---- PROVIDED DATA
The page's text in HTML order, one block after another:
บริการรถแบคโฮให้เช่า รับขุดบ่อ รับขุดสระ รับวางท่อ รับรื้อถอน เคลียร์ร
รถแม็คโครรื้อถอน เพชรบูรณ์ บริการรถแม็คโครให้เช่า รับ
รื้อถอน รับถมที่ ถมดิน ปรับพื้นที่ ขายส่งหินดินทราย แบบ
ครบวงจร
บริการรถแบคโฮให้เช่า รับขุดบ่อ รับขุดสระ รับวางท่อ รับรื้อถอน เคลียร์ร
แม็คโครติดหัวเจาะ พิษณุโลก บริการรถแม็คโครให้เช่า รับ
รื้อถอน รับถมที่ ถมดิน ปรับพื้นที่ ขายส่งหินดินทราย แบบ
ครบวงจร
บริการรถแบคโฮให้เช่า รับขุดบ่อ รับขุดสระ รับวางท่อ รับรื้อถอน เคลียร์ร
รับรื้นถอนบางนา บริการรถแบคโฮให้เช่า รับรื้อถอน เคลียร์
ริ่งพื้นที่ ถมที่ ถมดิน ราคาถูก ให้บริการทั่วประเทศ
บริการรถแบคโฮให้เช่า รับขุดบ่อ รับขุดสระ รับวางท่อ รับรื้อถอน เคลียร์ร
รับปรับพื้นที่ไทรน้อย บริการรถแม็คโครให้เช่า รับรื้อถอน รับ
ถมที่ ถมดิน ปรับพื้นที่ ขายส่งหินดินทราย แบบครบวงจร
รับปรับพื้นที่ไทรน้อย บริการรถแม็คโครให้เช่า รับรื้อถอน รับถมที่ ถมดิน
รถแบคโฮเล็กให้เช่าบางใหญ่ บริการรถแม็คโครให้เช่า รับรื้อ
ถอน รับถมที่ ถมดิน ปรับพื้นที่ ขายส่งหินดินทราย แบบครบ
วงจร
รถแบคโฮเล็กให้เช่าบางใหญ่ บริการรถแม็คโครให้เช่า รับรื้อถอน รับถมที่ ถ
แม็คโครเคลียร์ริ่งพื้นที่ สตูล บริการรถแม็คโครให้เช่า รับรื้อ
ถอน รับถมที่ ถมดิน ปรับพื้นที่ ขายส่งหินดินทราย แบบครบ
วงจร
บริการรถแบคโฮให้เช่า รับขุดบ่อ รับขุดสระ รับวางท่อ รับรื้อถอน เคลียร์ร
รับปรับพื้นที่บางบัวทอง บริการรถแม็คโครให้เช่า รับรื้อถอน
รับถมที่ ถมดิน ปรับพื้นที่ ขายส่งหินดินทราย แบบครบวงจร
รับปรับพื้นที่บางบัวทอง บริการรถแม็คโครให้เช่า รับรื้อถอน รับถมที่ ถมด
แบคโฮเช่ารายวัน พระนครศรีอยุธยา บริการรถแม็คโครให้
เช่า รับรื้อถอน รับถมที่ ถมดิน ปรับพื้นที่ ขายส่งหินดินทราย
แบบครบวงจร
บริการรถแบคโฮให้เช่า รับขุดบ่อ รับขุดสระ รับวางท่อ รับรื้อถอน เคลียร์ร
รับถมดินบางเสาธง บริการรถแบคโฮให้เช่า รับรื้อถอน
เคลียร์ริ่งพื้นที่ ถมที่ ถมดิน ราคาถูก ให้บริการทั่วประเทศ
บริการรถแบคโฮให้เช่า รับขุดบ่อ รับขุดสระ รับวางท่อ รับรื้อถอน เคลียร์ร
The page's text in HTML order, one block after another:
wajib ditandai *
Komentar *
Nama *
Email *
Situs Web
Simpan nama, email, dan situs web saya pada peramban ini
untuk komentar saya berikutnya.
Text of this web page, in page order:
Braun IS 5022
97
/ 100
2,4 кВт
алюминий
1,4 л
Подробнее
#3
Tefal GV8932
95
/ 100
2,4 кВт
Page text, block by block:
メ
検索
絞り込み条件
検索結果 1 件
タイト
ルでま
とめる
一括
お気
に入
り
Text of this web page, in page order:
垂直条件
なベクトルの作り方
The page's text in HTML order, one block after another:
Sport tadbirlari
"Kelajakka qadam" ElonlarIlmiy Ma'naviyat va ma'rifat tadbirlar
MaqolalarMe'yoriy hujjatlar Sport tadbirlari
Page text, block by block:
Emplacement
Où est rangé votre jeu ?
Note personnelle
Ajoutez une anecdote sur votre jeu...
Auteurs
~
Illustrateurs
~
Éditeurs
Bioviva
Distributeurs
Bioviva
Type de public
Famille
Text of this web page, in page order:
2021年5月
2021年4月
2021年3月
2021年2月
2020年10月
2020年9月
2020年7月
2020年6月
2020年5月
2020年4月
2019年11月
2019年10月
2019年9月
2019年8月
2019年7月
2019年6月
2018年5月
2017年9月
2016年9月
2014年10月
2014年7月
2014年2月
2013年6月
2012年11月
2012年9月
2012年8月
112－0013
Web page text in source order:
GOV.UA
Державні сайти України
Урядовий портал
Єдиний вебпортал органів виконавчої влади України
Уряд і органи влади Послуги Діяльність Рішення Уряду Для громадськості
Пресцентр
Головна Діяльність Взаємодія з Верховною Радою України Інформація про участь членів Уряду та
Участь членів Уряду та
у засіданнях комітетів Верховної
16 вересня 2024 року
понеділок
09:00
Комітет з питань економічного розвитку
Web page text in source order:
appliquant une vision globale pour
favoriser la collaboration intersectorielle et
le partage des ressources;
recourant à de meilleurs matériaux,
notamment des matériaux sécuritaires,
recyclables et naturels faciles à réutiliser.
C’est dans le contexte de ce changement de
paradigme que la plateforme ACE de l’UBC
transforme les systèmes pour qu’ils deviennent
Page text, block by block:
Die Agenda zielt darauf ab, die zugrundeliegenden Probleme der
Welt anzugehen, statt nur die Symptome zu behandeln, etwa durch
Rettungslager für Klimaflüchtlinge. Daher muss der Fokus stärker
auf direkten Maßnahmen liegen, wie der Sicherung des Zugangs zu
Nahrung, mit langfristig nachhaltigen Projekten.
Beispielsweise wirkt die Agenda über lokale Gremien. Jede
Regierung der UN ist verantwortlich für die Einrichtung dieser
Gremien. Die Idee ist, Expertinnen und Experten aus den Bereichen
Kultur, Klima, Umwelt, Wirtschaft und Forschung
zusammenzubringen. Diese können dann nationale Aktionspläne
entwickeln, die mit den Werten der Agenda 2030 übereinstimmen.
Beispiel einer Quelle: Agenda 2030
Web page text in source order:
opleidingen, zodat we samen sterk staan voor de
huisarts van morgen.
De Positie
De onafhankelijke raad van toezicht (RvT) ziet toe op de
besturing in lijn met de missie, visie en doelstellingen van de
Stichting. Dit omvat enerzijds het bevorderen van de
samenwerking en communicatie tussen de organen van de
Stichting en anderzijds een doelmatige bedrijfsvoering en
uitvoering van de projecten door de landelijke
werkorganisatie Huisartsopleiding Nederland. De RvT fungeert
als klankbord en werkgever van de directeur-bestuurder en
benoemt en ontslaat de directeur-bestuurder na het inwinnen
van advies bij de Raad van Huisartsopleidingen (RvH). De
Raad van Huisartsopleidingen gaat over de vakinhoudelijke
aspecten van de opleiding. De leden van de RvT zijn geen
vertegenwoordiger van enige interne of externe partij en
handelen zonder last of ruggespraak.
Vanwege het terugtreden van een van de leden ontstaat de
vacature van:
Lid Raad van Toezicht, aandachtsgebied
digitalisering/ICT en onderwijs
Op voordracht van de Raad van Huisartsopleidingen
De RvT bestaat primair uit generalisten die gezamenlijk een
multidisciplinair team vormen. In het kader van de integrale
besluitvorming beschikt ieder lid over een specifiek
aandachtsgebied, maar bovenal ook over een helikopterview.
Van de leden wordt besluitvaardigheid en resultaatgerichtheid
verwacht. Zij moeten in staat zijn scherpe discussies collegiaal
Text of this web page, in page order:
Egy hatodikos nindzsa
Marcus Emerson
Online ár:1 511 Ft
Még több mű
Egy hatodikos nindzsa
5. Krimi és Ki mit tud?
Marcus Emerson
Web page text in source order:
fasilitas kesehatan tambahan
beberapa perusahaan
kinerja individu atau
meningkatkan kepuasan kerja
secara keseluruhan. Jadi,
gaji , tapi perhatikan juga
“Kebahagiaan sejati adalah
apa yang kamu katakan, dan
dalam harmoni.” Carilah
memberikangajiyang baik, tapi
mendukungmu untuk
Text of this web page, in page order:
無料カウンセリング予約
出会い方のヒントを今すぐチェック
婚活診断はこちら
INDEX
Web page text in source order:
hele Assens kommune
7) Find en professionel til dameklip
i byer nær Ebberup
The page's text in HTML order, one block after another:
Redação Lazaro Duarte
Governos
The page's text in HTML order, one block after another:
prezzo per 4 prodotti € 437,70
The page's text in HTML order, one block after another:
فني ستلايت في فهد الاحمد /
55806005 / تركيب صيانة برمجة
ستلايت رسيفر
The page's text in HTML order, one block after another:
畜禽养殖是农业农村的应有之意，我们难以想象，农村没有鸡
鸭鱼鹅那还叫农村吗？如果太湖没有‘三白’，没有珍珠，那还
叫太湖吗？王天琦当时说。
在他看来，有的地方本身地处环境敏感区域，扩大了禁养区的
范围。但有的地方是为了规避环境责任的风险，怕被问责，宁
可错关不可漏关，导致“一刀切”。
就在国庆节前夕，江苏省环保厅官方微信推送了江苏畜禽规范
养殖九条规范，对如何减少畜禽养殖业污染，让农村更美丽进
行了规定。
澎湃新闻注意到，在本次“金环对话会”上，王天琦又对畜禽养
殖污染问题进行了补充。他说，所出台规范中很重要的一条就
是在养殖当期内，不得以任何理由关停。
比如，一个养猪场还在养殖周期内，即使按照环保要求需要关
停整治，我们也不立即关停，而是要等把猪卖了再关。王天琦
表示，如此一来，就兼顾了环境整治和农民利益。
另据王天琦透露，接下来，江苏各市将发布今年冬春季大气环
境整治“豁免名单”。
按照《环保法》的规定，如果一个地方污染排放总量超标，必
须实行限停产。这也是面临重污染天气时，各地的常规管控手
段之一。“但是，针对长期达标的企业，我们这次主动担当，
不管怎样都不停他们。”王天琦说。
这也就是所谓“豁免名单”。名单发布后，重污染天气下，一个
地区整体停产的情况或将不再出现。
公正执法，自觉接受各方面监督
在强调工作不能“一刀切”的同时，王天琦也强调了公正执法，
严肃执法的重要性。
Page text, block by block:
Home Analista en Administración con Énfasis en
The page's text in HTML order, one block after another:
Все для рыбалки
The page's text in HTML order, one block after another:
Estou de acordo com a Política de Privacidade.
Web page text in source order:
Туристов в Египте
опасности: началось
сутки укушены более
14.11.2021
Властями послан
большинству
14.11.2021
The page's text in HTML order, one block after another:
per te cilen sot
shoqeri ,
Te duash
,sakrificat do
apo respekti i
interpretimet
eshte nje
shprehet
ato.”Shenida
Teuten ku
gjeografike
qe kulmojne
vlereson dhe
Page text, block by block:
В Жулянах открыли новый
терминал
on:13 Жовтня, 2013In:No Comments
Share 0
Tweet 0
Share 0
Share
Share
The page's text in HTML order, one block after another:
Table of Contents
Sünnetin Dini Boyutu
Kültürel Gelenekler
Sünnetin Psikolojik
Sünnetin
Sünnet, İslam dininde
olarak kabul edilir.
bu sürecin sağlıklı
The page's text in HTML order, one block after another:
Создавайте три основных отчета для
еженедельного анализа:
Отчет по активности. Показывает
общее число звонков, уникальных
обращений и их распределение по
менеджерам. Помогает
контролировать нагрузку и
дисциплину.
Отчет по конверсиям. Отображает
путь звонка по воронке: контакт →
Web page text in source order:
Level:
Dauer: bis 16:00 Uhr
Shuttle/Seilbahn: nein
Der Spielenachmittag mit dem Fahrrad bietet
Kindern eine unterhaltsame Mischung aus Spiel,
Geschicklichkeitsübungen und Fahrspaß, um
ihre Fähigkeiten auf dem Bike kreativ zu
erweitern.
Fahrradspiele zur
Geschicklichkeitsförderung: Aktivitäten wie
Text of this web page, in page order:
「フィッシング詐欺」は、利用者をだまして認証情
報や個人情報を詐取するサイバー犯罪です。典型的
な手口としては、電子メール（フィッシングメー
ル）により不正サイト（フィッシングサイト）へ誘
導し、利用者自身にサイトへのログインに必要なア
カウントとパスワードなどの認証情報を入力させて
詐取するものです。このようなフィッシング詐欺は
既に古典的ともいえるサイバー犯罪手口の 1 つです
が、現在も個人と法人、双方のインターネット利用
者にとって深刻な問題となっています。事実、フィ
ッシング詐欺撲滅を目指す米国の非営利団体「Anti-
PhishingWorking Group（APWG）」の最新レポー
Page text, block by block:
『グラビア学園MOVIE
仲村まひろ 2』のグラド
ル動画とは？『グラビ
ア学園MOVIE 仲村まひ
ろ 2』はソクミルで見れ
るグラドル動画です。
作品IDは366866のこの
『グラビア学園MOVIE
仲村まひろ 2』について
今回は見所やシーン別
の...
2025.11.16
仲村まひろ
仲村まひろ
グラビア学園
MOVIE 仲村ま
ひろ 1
--------
▶ WHAT THE TASK REQUIRES
Above are the records. Copy the lines beginning at the one that has "van advies bij" and ending with the one that has "畜禽养殖是农业农村的应有之意，我们难以想象，农村没有鸡", unchanged.

▶ RESPONSE TO THIS TASK
van advies bij de Raad van Huisartsopleidingen (RvH). De
Raad van Huisartsopleidingen gaat over de vakinhoudelijke
aspecten van de opleiding. De leden van de RvT zijn geen
vertegenwoordiger van enige interne of externe partij en
handelen zonder last of ruggespraak.
Vanwege het terugtreden van een van de leden ontstaat de
vacature van:
Lid Raad van Toezicht, aandachtsgebied
digitalisering/ICT en onderwijs
Op voordracht van de Raad van Huisartsopleidingen
De RvT bestaat primair uit generalisten die gezamenlijk een
multidisciplinair team vormen. In het kader van de integrale
besluitvorming beschikt ieder lid over een specifiek
aandachtsgebied, maar bovenal ook over een helikopterview.
Van de leden wordt besluitvaardigheid en resultaatgerichtheid
verwacht. Zij moeten in staat zijn scherpe discussies collegiaal
Text of this web page, in page order:
Egy hatodikos nindzsa
Marcus Emerson
Online ár:1 511 Ft
Még több mű
Egy hatodikos nindzsa
5. Krimi és Ki mit tud?
Marcus Emerson
Web page text in source order:
fasilitas kesehatan tambahan
beberapa perusahaan
kinerja individu atau
meningkatkan kepuasan kerja
secara keseluruhan. Jadi,
gaji , tapi perhatikan juga
“Kebahagiaan sejati adalah
apa yang kamu katakan, dan
dalam harmoni.” Carilah
memberikangajiyang baik, tapi
mendukungmu untuk
Text of this web page, in page order:
無料カウンセリング予約
出会い方のヒントを今すぐチェック
婚活診断はこちら
INDEX
Web page text in source order:
hele Assens kommune
7) Find en professionel til dameklip
i byer nær Ebberup
The page's text in HTML order, one block after another:
Redação Lazaro Duarte
Governos
The page's text in HTML order, one block after another:
prezzo per 4 prodotti € 437,70
The page's text in HTML order, one block after another:
فني ستلايت في فهد الاحمد /
55806005 / تركيب صيانة برمجة
ستلايت رسيفر
The page's text in HTML order, one block after another:
畜禽养殖是农业农村的应有之意，我们难以想象，农村没有鸡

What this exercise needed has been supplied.